Work required: Pull out each line of the records holding the string "ShrinkBayes".

Source records
........

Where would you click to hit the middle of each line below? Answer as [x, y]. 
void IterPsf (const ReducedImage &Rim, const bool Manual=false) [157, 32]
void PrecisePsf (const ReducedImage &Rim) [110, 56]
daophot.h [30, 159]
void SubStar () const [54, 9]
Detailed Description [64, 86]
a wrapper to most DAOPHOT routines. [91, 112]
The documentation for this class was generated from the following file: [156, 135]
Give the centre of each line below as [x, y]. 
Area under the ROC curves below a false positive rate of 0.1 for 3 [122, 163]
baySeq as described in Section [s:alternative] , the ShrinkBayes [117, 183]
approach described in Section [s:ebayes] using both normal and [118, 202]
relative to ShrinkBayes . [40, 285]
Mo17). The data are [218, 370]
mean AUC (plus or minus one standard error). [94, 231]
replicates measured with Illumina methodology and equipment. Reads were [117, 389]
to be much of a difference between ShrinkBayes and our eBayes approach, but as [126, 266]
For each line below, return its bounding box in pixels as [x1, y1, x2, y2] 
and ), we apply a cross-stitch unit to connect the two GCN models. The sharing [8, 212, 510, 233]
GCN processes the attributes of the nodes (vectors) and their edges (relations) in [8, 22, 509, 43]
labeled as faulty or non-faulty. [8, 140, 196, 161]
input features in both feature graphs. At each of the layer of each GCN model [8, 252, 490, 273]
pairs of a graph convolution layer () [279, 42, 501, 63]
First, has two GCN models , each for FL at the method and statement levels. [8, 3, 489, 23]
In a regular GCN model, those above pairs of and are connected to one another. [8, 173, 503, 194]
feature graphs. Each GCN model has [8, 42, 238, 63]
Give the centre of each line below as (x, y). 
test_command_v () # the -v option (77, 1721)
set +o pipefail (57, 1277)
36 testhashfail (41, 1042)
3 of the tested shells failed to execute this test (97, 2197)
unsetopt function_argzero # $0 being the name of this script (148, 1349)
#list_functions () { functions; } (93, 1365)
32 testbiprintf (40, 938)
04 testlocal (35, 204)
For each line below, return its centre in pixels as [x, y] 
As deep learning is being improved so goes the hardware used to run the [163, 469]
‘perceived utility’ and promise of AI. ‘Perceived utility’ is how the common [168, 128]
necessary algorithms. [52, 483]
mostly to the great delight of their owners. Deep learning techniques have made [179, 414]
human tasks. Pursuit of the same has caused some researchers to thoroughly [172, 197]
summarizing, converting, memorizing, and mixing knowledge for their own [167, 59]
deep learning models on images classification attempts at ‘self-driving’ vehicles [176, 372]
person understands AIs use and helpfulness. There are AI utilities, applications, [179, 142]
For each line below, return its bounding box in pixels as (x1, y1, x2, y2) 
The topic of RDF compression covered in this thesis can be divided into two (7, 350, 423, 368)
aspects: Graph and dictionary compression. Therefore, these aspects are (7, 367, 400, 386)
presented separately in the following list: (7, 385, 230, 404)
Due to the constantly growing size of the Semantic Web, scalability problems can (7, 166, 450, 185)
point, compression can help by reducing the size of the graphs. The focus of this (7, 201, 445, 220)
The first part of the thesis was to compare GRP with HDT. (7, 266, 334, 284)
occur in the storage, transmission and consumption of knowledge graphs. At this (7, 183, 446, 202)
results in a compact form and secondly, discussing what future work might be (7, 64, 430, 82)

........

Written response:
baySeq as described in Section [s:alternative] , the ShrinkBayes [117, 183]
relative to ShrinkBayes . [40, 285]
to be much of a difference between ShrinkBayes and our eBayes approach, but as [126, 266]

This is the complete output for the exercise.